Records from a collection
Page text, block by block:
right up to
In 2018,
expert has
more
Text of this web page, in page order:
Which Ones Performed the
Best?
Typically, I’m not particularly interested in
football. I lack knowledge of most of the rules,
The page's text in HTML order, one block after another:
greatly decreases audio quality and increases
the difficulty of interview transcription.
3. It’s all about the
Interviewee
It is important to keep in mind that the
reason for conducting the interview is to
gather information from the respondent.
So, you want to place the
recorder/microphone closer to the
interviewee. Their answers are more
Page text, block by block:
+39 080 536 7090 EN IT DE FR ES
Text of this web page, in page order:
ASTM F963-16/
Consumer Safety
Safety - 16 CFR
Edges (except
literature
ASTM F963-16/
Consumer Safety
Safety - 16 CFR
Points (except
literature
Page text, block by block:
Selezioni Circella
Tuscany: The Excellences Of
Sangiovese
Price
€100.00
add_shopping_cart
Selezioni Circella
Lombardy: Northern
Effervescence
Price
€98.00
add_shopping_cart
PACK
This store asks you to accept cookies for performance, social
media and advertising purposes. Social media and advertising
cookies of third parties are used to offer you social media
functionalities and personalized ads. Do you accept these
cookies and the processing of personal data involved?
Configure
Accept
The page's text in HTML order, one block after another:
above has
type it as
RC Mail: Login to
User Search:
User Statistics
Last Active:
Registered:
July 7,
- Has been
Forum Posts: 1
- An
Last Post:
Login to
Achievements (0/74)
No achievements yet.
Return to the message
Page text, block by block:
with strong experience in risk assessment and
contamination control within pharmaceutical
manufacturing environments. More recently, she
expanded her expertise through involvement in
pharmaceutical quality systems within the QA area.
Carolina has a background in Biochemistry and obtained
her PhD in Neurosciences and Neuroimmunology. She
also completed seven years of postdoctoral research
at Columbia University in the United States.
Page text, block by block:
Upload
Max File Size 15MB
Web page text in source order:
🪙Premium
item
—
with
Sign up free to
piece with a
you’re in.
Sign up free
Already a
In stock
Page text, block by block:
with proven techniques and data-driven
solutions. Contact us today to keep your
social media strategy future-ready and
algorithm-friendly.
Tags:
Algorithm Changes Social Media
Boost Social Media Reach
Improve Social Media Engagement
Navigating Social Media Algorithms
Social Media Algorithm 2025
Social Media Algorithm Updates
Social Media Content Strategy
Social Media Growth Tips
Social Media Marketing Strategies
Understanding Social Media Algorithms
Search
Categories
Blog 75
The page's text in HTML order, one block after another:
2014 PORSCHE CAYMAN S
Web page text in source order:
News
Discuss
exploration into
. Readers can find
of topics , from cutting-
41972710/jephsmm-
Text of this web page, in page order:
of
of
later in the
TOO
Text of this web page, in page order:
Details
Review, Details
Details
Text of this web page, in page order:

WHAT IS REQUIRED: Repeat the data above, word for word.

OUTPUT FOR THIS TASK:
Page text, block by block:
right up to
In 2018,
expert has
more
Text of this web page, in page order:
Which Ones Performed the
Best?
Typically, I’m not particularly interested in
football. I lack knowledge of most of the rules,
The page's text in HTML order, one block after another:
greatly decreases audio quality and increases
the difficulty of interview transcription.
3. It’s all about the
Interviewee
It is important to keep in mind that the
reason for conducting the interview is to
gather information from the respondent.
So, you want to place the
recorder/microphone closer to the
interviewee. Their answers are more
Page text, block by block:
+39 080 536 7090 EN IT DE FR ES
Text of this web page, in page order:
ASTM F963-16/
Consumer Safety
Safety - 16 CFR
Edges (except
literature
ASTM F963-16/
Consumer Safety
Safety - 16 CFR
Points (except
literature
Page text, block by block:
Selezioni Circella
Tuscany: The Excellences Of
Sangiovese
Price
€100.00
add_shopping_cart
Selezioni Circella
Lombardy: Northern
Effervescence
Price
€98.00
add_shopping_cart
PACK
This store asks you to accept cookies for performance, social
media and advertising purposes. Social media and advertising
cookies of third parties are used to offer you social media
functionalities and personalized ads. Do you accept these
cookies and the processing of personal data involved?
Configure
Accept
The page's text in HTML order, one block after another:
above has
type it as
RC Mail: Login to
User Search:
User Statistics
Last Active:
Registered:
July 7,
- Has been
Forum Posts: 1
- An
Last Post:
Login to
Achievements (0/74)
No achievements yet.
Return to the message
Page text, block by block:
with strong experience in risk assessment and
contamination control within pharmaceutical
manufacturing environments. More recently, she
expanded her expertise through involvement in
pharmaceutical quality systems within the QA area.
Carolina has a background in Biochemistry and obtained
her PhD in Neurosciences and Neuroimmunology. She
also completed seven years of postdoctoral research
at Columbia University in the United States.
Page text, block by block:
Upload
Max File Size 15MB
Web page text in source order:
🪙Premium
item
—
with
Sign up free to
piece with a
you’re in.
Sign up free
Already a
In stock
Page text, block by block:
with proven techniques and data-driven
solutions. Contact us today to keep your
social media strategy future-ready and
algorithm-friendly.
Tags:
Algorithm Changes Social Media
Boost Social Media Reach
Improve Social Media Engagement
Navigating Social Media Algorithms
Social Media Algorithm 2025
Social Media Algorithm Updates
Social Media Content Strategy
Social Media Growth Tips
Social Media Marketing Strategies
Understanding Social Media Algorithms
Search
Categories
Blog 75
The page's text in HTML order, one block after another:
2014 PORSCHE CAYMAN S
Web page text in source order:
News
Discuss
exploration into
. Readers can find
of topics , from cutting-
41972710/jephsmm-
Text of this web page, in page order:
of
of
later in the
TOO
Text of this web page, in page order:
Details
Review, Details
Details
Text of this web page, in page order:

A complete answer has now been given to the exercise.